Hi folks! Today, let’s take a look at a recent Asterisk issue: ASTERISK-29365.
The graceful shutdown is intended to allow every part of the running Asterisk process a chance to shutdown, rather than being abruptly halted. The intention being that provided the chance to do so, each running task should be able to de-allocate all memory and halt successfully. As taskprocessors are expected to do this very kind of thing, their design must adhere to this requirement.
So must also the taskprocessor mechanism itself.
In the case of ASTERISK-29365, the taskprocessor mechanism shutdown process created a race condition with any running taskprocessors that could result in a NULL reference on shutdown. As we are trying to do so gracefully in order to demonstrate that we can, this is quite annoying.
So why was this happening?
Part of the taskprocessor mechanism is a static structure tps_singletons ao2 container.
/*! \brief tps_singletons is the astobj2 container for taskprocessor singletons */ static struct ao2_container *tps_singletons;
This container holds references to all running taskprocessors, which are linked to the container upon allocation. As each taskprocessor runs and completes tasks, it checks how many references to itself still exist. Once we get down to the final 2 (the container and the listener that operates the taskprocessor) then the taskprocessor unlinks itself from the container and signals the listener to shutdown.
As each taskprocessor handles it’s own shutdown, so does the taskprocessor mechanism. To help with this Asterisk contains a mechanism by which you can register a call back on shutdown. The taskprocessor mechanism takes advantage of this on initialization to register a call back when Asterisk is ready to shutdown.
What was happening in this case is that the call back to the registered shutdown function:
static void tps_shutdown(void)
…was cleaning up it’s references to the tps_singletons container (as it should) without checking to see if there were any taskprocessors still running with references to it (which it should have but didn’t.) If one of those taskprocessors was still around and attempted to unlink the container after the tps_shutdown callback cleared it, the result was a bad ao2 reference and we weren’t able to shutdown gracefully, making everyone very upset.
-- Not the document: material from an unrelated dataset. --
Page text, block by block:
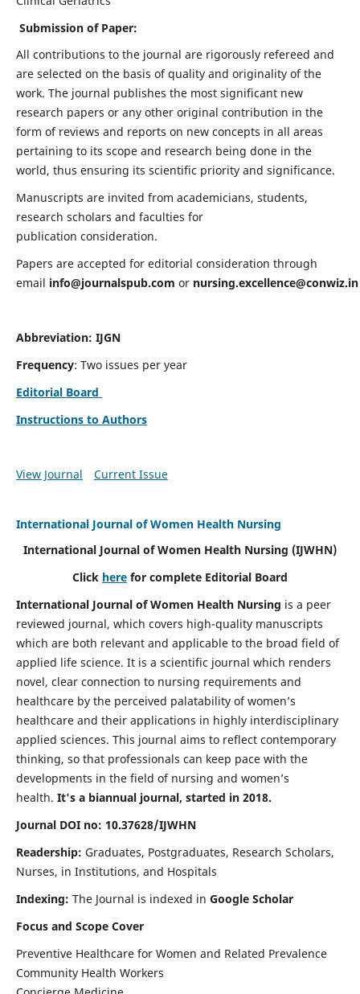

So in this case we could do a few things. We could check that the container still existed and if not abort, but then we would have to check each an every call as the container could be removed at any time. We could go and find all taskprocessors and manually kill them, but then their data may not get cleaned properly if there were still tasks in its queue.
So in this case, we choose to give the taskprocessors a reasonable chance to cleanly shut down and assume that after that time any references that still exist to the tps_singletons are due to bugs elsewhere.
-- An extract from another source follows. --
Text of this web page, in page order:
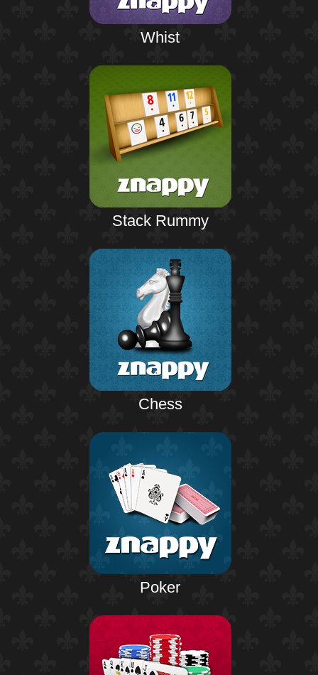
Whist
Stack Rummy
Chess
Poker

So what can we learn from this?
When Asterisk shuts down, all modules are unloaded before the final call backs. As these modules unload they should also terminate their own taskprocessors. When they do this, they can choose to join the taskprocessor thread until it terminates or allow the taskprocessor thread(s) to shutdown without joining.
If we are simply unloading a module it’s not a tremendous deal to let the running taskprocessor threads clean themselves up, as they are designed to do. Even in most shutdowns. But we are trying to preserve data. So unless we add the requirement that all modules ensure their running taskprocessors are cleaned up before returning from an unload then we have to allow the taskprocessor shutdown process time for this to occur.
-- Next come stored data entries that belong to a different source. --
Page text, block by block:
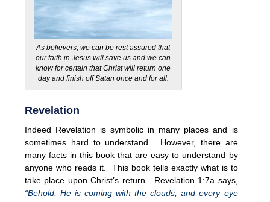
As believers, we can be rest assured that
our faith in Jesus will save us and we can
know for certain that Christ will return one
day and finish off Satan once and for all.
Revelation
Indeed Revelation is symbolic in many places and is
sometimes hard to understand. However, there are
many facts in this book that are easy to understand by
anyone who reads it. This book tells exactly what is to
take place upon Christ’s return. Revelation 1:7a says,
“Behold, He is coming with the clouds, and every eye
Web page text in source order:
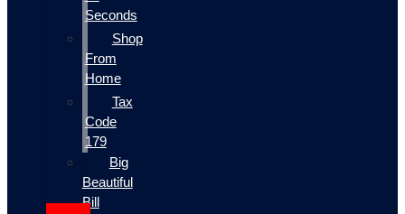
Seconds
Shop
From
Home
Tax
Code
179
Big
Beautiful
Bill
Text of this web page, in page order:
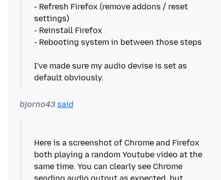
- Refresh Firefox (remove addons / reset
settings)
- Reinstall Firefox
- Rebooting system in between those steps
I've made sure my audio devise is set as
bjorno43 said
Here is a screenshot of Chrome and Firefox
both playing a random Youtube video at the
same time. You can clearly see Chrome
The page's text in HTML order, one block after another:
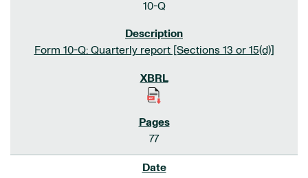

Locking quasi-global data (static to our loaded mechanism) is generally how we handle keeping data consistent between running threads that share it. But in this case the shutdown performs an action that can’t be locked – freeing the data – so we must make sure that all references to it are removed before proceeding.
This also allows for a clean graceful stop.
Ignoring issues at shutdown is easy, I mean we are shutting down anyway, right? The problem is, crashing on shutdown causes issues on a production system. In this case automated tests were throwing errors intermittently which made them prone to false errors.
Tests that give false errors aren’t very useful and code that generates core files because it can’t shutdown properly are not things we want to leave behind.